Semi-Bandit Learning for Monotone Stochastic Optimization

Stochastic optimization is a widely used approach for optimization under uncertainty, where uncertain input parameters are modeled by random variables. Exact or approximation algorithms have been obtained for several fundamental problems in this area. However, a significant limitation of this approach is that it requires full knowledge of the underlying probability distributions. Can we still get good (approximation) algorithms if these distributions are unknown, and the algorithm needs to learn them through repeated interactions? In this paper, we resolve this question for a large class of "monotone" stochastic problems, by providing a generic online learning algorithm with $\sqrt{T \log T}$ regret relative to the best approximation algorithm (under known distributions). Importantly, our online algorithm works in a semi-bandit setting, where in each period, the algorithm only observes samples from the r.v.s that were actually probed. Our framework applies to several fundamental problems in stochastic optimization such as prophet inequality, Pandora's box, stochastic knapsack, stochastic matchings and stochastic submodular optimization.

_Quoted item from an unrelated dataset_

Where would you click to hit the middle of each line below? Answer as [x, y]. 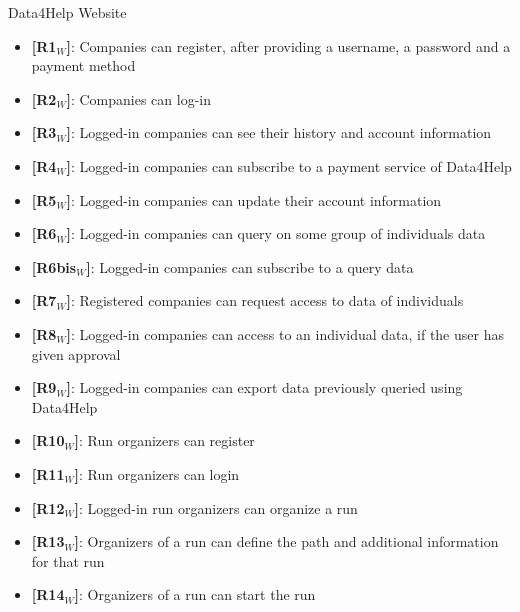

An Asymptotically Optimal Batched Algorithm for the Dueling Bandit Problem

We study the $K$-armed dueling bandit problem, a variation of the traditional multi-armed bandit problem in which feedback is obtained in the form of pairwise comparisons. Previous learning algorithms have focused on the $\textit{fully adaptive}$ setting, where the algorithm can make updates after every comparison. The "batched" dueling bandit problem is motivated by large-scale applications like web search ranking and recommendation systems, where performing sequential updates may be infeasible. In this work, we ask: $\textit{is there a solution using only a few adaptive rounds that matches the asymptotic regret bounds of the best sequential algorithms for $K$-armed dueling bandits?}$ We answer this in the affirmative $\textit{under the Condorcet condition}$, a standard setting of the $K$-armed dueling bandit problem. We obtain asymptotic regret of $O(K^2\log^2(K)) + O(K\log(T))$ in $O(\log(T))$ rounds, where $T$ is the time horizon. Our regret bounds nearly match the best regret bounds known in the fully sequential setting under the Condorcet condition. Finally, in computational experiments over a variety of real-world datasets, we observe that our algorithm using $O(\log(T))$ rounds achieves almost the same performance as fully sequential algorithms (that use $T$ rounds).

Batched Dueling Bandits

The $K$-armed dueling bandit problem, where the feedback is in the form of noisy pairwise comparisons, has been widely studied. Previous works have only focused on the sequential setting where the policy adapts after every comparison. However, in many applications such as search ranking and recommendation systems, it is preferable to perform comparisons in a limited number of parallel batches. We study the batched $K$-armed dueling bandit problem under two standard settings: (i) existence of a Condorcet winner, and (ii) strong stochastic transitivity and stochastic triangle inequality. For both settings, we obtain algorithms with a smooth trade-off between the number of batches and regret. Our regret bounds match the best known sequential regret bounds (up to poly-logarithmic factors), using only a logarithmic number of batches. We complement our regret analysis with a nearly-matching lower bound. Finally, we also validate our theoretical results via experiments on synthetic and real data.